Hugo Silva: Once more we are talking about sports policy. The current university sport in Portugal is going out, drink and date, and a bunch of institutions that award mere intellectuals. In any university do we talk about sport as reference to the institution, not even Coimbra, with its famous academic rules! I have no doubt that, if it were not for clubs, that in Portugal do what universities should do, many sports would end. Salazar loved soccer. Our universities are the soccer teams of Benfica, Porto and Sporting and sports where these teams don't bet can't grow. This is our country in 2016.

Another nonsense is having school sports where the state spend millions and we don't see any growth in sports and where there is no intervention of sports federation, that are never heard.

We should also talk about sport in schools, yes. After the 9th grade there should be specialization, but each sport should be teached by a specialist, and not an alpinist specialist teaching volleyball. Initially , the physical repertory of the students should be varied and give access to multiple opportunities, able to develop physical abilities. After this, the specialization should be considered. I don't doubt that the sports in schools, in these phase of specialization, would be much better with sports federations, that know how to run the money they spent developing athletes


7 - Something you learned in volleyball that you take to your attitude before everything:

Hugo Silva: My biggest learning in Volleyball is that nothing is achieved without work and that a strong team is worth more than a set of star players with big egos worried, mainly, about themselves.

8 - Something you learned outside volleyball that you bring into it:

Hugo Silva: Loyalty and straightforwardness. If there is something that I'm proud of is that I never stop saying what I think, even if I know I can hurt my interlocutor.


9 – Literature, Arts, Cinema, and volleyball: is there any fictional work that you know that puts us inside this sport? And what non fictional book is your “bible” in volleyball?

Hugo Silva: I'm not a literate or cinephile par excellence, but I accept the challenge : I like the “Mission Impossible” films, because I love challenges and the more diffcult they are, the more I like them and motivate myself and those that I teach and train. As for my “bible”, it's not a volleyball book: “The Present”, Spencer Johnson. Volleyball is a hard sport with many variables to the victory, but, in my opinion, we coaches make it even harder, because we don't plan our volleyball way, as well as the way we see ourselves in it, but we tend to copy what a coach beside us does or that we saw in the internet.

10 - What changes in the game would make it better?

Hugo Silva: I wouldn't change a thing. It's a perfect sport :)

Now, seriously: I would change the qualification rules to the Olympics. Olympics give access to teams from all continents, and I would change it to the real 14 best teams, that usually can't qualify.

11 - Tell us a secret about your work that you think makes it singular:

Hugo Silva: My secret us is to show I'm mad about volleyball, and that can been seen in my behaviors on a day to day basis.
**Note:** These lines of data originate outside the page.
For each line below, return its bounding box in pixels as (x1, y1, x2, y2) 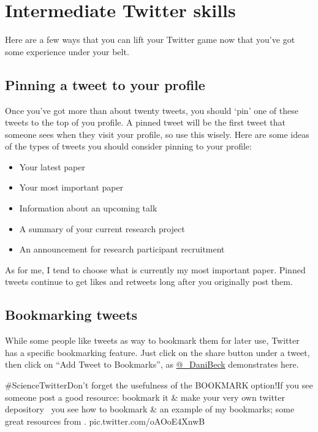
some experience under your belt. (5, 45, 129, 58)
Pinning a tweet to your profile (5, 75, 205, 94)
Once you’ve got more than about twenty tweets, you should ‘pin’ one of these (5, 104, 298, 116)
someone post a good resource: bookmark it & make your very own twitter (5, 390, 285, 403)
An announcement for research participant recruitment (19, 243, 225, 256)
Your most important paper (19, 181, 124, 194)
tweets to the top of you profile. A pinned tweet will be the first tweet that (5, 116, 286, 129)
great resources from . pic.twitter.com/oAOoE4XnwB (5, 414, 205, 427)

12 - Can an athlete reach excellency without wining? Why?

Hugo Silva: I never heard of anyone winning wars without winning battles. To win or to do everything to win is what make us stronger and better. I would say that victory is the feed of a top athlete, more than any money he can earn.


13 – Which is the most important part of the game (give us a detailed view of each technical gesture and each part of the game) for you?
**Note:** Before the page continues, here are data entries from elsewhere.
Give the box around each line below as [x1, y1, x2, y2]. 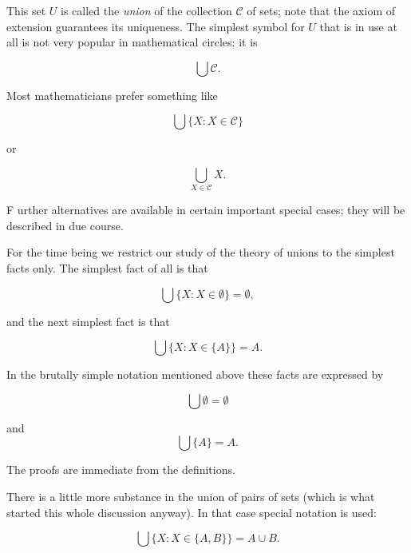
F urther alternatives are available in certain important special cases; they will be [6, 201, 405, 218]
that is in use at [319, 18, 397, 34]
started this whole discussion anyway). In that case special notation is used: [6, 503, 377, 520]
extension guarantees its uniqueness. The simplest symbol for [6, 18, 305, 34]
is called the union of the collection [61, 2, 232, 18]
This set [6, 2, 46, 18]
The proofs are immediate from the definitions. [6, 461, 235, 478]
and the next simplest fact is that [6, 312, 170, 329]

Hugo Silva: For me, the most important technical gesture is the block. With it I stop the opponent weapon that is more difficult to fight: the attack. As to the description of the block, here's a complex matter. There is a phase of reading the kind of ball we are going to receive, a cross and quick call and a jump in the right timing, where the way the player puts arms and hands has a decisive role in the block or, at least, damping of the ball.
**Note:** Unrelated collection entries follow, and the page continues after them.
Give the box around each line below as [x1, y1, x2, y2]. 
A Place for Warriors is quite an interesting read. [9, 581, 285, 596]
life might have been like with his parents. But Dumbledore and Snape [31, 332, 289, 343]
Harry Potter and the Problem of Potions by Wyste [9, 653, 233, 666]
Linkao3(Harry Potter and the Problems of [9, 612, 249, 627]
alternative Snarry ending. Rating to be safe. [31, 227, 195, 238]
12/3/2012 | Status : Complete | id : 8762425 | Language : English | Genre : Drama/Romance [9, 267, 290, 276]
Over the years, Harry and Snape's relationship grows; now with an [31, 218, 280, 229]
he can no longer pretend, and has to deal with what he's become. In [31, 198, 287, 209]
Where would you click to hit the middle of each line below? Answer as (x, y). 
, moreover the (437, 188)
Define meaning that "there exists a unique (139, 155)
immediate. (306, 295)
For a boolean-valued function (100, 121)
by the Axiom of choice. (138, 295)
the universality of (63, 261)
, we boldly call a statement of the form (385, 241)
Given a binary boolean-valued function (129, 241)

14 – What do you think about, and how do you manage, internal competition in the team?

Hugo Silva: a strong team begins with a good 7-base and quality solutions in the bench that allow the team to resolve what the colleague temporarily didn’t do. For example, the Portuguese national team lacks this aspect, and that tends to make our teams more fragile. You can't make a good team without internal competition: healthy and correct internal competition, of course.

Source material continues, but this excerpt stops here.